Specifically the Data.Vector.Storable module, but it would also be useful
other vector modules.

This is my attempt at an implementation:

{-# LANGUAGE ScopedTypeVariables #-}

mapAccumL :: forall a b c. (Storable b, Storable c)
=> (a -> b -> (a, c))
-> a
-> DVS.Vector b
-> (a, DVS.Vector c)
mapAccumL f a vb = DVS.createT $ do
vc <- DVSM.unsafeNew (DVS.length vb)
a' <- go 0 a vc
return (a', vc)
where go :: Int -> a -> DVS.MVector s c -> ST s a
go i a0 vc = if i < DVS.length vb
then do
let (a1, c1) = f a0 (DVS.unsafeIndex vb i)
DVSM.unsafeWrite vc i c1
go (i + 1) a1 vc
else return a0
{-# INLINE mapAccumL #-}

The implementation should obey the following law:

import qualified Data.List as L
import qualified Data.Vector.Storable as DVS

(DVS.toList <$> DVS.mapAccumL f a (DVS.fromList bs)) === L.mapAccumL f a bs

Cheers,

-John
Carter Schonwald
2018-11-08 13:14:09 UTC
Permalink
Hey John
:
I’m happy to help you contribute to to vector.

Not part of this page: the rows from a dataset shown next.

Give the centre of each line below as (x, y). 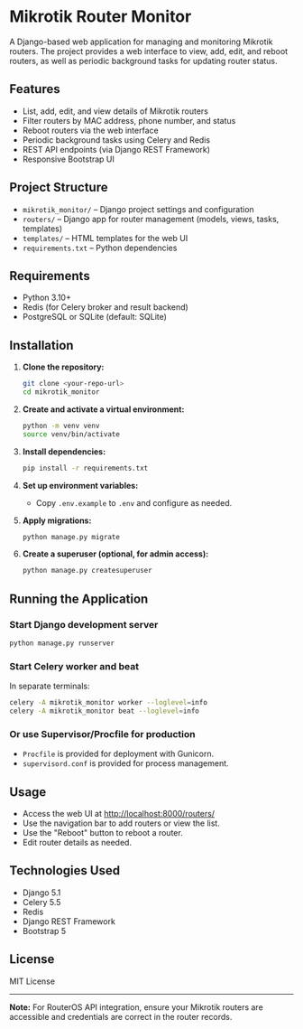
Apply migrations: (57, 520)
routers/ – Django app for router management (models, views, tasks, (151, 219)
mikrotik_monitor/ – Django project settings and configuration (138, 209)
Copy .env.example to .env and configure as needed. (134, 502)
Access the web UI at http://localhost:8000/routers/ (118, 814)
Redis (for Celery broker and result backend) (106, 307)
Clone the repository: (63, 367)
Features (35, 89)
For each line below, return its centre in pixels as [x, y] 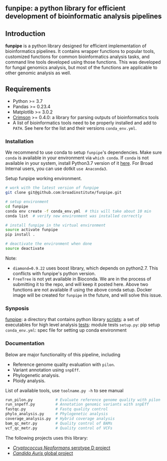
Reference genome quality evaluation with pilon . [64, 364]
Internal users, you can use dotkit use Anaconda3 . [57, 169]
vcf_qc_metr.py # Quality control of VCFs [59, 428]
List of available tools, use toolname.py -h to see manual [64, 390]
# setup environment [27, 202]
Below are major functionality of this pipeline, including [63, 354]
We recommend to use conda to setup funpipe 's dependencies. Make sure [83, 153]
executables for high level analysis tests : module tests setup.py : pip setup [83, 325]
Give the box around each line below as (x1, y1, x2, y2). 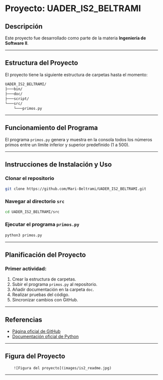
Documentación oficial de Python (12, 333, 79, 340)
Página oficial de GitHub (12, 329, 61, 334)
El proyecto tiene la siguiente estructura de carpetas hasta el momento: (5, 71, 148, 78)
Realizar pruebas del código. (12, 292, 69, 297)
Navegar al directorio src (5, 198, 65, 205)
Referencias (5, 315, 43, 324)
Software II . (5, 40, 29, 46)
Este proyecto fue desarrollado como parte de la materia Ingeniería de (5, 35, 147, 41)
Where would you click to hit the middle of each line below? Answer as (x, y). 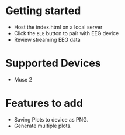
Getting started (43, 11)
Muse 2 (23, 79)
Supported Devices (53, 63)
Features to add (44, 103)
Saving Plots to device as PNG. (51, 119)
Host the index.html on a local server (58, 27)
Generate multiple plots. (43, 126)
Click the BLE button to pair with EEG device (66, 33)
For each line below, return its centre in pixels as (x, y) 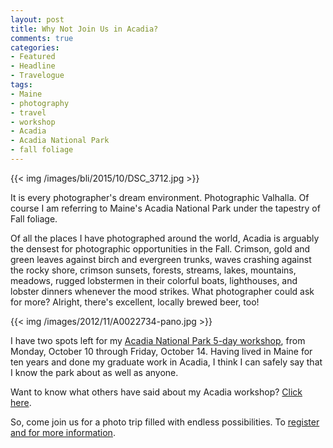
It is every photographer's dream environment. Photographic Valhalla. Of (160, 197)
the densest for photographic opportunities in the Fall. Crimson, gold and (160, 248)
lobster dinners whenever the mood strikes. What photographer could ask (162, 291)
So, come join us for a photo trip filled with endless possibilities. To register (165, 422)
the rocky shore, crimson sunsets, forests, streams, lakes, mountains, (153, 270)
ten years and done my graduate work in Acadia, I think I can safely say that (166, 362)
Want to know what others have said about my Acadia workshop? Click (156, 392)
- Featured (33, 57)
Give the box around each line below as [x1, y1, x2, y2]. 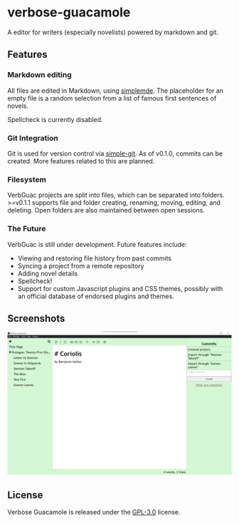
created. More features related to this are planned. [7, 156, 155, 165]
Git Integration [7, 133, 58, 143]
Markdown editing [7, 70, 73, 80]
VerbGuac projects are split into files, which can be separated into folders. [7, 191, 225, 200]
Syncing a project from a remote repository [17, 261, 144, 270]
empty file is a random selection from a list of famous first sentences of [7, 93, 217, 102]
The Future [7, 224, 46, 234]
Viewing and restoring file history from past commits [17, 254, 172, 263]
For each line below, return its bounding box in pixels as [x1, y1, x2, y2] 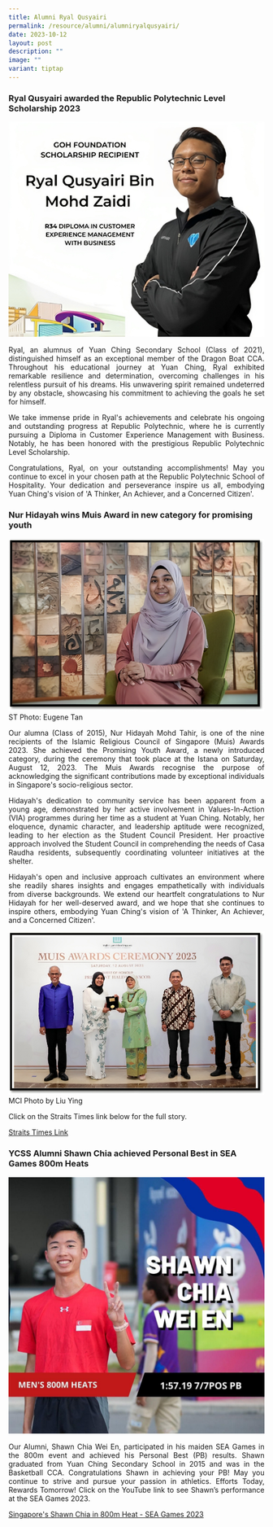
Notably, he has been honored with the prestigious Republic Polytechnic [8, 439, 265, 448]
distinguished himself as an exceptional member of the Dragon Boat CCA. [8, 354, 265, 364]
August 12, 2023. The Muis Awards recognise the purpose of [8, 763, 265, 772]
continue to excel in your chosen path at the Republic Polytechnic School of [8, 472, 265, 482]
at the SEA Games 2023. [8, 1494, 91, 1503]
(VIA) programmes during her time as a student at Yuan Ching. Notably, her [8, 813, 265, 823]
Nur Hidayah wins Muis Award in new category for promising [8, 510, 253, 521]
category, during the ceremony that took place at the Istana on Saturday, [8, 754, 265, 764]
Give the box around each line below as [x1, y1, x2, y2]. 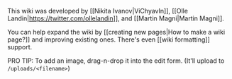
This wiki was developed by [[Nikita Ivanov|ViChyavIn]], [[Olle [7, 7, 188, 15]
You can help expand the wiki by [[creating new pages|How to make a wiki [7, 28, 226, 36]
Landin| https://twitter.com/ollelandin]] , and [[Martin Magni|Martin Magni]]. [7, 14, 225, 23]
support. [7, 43, 33, 51]
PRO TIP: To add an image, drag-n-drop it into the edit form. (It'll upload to [7, 56, 225, 65]
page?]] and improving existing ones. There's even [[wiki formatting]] [7, 35, 211, 44]
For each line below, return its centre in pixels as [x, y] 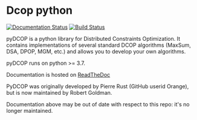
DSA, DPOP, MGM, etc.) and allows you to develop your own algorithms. [96, 51]
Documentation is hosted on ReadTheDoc [58, 74]
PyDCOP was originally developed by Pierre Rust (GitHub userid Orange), [98, 86]
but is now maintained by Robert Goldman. [59, 92]
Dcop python [39, 10]
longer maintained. [30, 110]
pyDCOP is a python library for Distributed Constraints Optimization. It [93, 38]
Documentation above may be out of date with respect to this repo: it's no [98, 104]
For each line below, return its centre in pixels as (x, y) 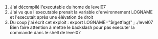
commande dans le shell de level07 (45, 32)
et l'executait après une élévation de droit (51, 17)
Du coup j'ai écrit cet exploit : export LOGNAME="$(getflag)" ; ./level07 (81, 22)
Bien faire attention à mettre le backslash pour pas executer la (72, 27)
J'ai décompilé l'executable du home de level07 (58, 7)
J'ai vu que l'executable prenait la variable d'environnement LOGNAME (81, 12)
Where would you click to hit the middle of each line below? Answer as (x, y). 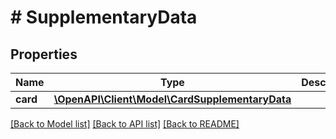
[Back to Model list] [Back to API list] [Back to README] (125, 124)
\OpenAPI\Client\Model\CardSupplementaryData (172, 99)
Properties (44, 54)
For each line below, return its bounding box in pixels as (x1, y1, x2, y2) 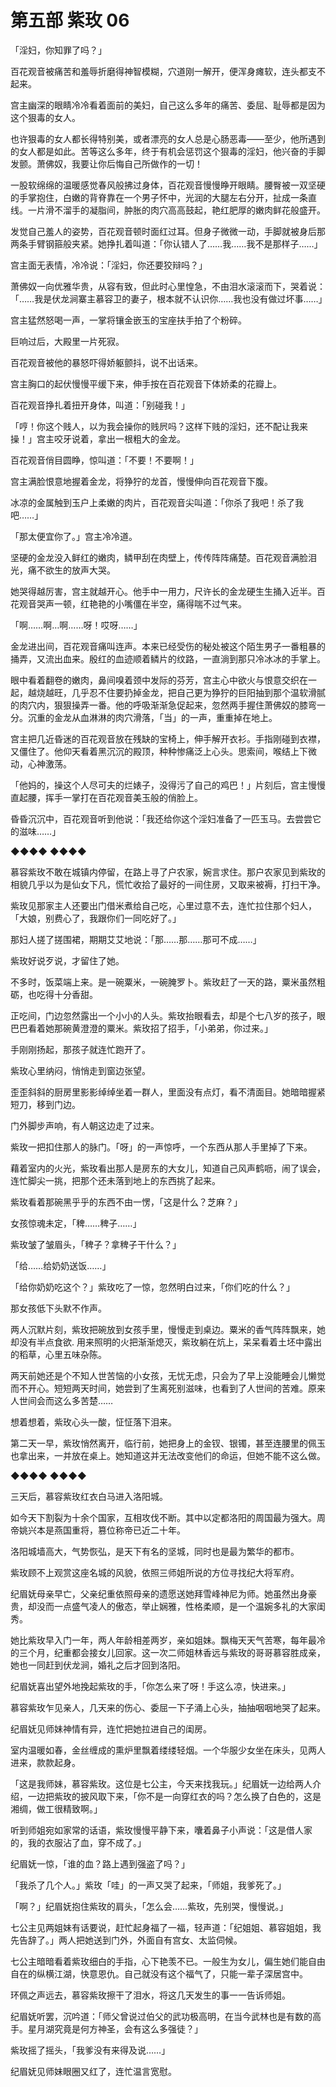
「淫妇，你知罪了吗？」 (10, 44, 107, 56)
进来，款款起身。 (10, 1756, 81, 1768)
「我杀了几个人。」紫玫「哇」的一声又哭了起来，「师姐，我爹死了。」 (10, 1879, 287, 1891)
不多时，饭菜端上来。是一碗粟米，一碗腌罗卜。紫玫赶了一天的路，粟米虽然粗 (10, 976, 326, 988)
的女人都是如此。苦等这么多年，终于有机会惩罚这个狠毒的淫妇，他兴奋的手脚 (10, 145, 326, 157)
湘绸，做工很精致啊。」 (10, 1802, 103, 1815)
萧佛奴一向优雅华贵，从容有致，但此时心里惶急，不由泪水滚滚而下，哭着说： (10, 280, 326, 292)
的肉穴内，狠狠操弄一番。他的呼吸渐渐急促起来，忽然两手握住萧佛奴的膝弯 (10, 699, 317, 711)
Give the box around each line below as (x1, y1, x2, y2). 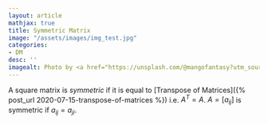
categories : (8, 41, 48, 49)
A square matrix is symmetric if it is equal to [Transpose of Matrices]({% (8, 85, 246, 95)
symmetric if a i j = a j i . (8, 105, 77, 116)
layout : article (8, 11, 62, 20)
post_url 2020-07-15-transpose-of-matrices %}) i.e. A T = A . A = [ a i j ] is (8, 93, 242, 107)
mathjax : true (8, 19, 56, 27)
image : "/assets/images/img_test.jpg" (8, 33, 137, 42)
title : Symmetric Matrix (8, 26, 91, 34)
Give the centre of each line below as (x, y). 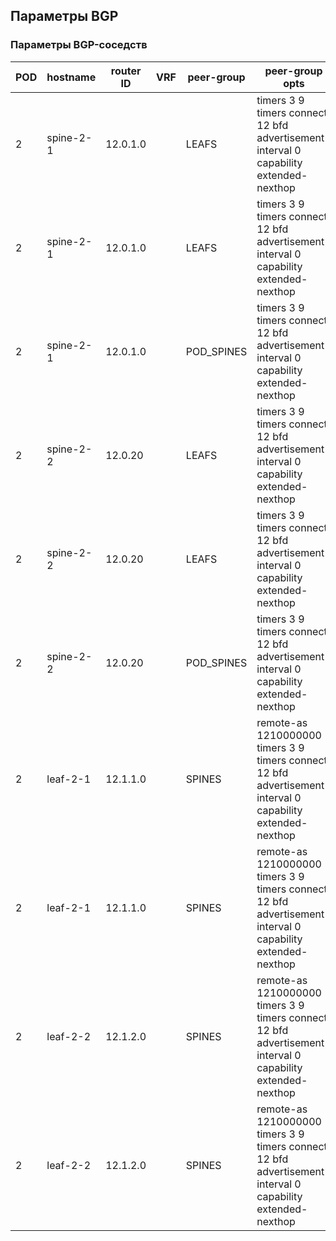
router (126, 71)
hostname (71, 77)
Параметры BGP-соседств (79, 45)
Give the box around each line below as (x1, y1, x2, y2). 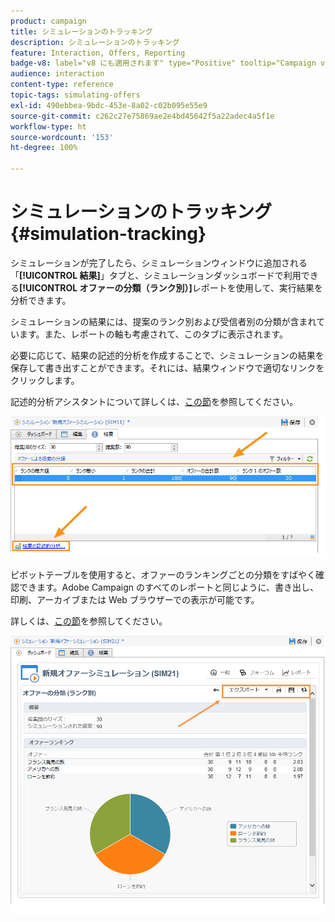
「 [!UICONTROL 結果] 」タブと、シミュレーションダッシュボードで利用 (10, 269, 302, 281)
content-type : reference (10, 80, 114, 90)
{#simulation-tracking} (10, 223, 207, 245)
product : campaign (10, 16, 87, 26)
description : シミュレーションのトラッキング (10, 37, 180, 47)
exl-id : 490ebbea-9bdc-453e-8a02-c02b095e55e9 (10, 100, 208, 110)
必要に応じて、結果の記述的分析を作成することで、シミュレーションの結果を (10, 349, 325, 361)
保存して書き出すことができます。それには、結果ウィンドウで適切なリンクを (10, 361, 325, 374)
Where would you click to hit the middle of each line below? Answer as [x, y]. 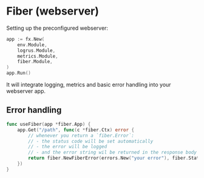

1). This might not actually be needed with stream fusion on ... though
perhaps this sort of shared computation needs to be its own combinators
because of the sharing meaning that the stream fusion on map and foldl
might not work. (Have you tried doing let x = map ... in let y = foldl ...
in something with x and y? Even eg just writing map accum l in terms of
just that? It could very well fuse ... though I don’t think it can with the
current vector fusion framework. Though I think one of the more exotic
fusion frameworks Amos Robinson did a few years ago could handle that
fusion. Sadly that one requires an ILP solver at compile time. But
there’s some tricks I think we could do )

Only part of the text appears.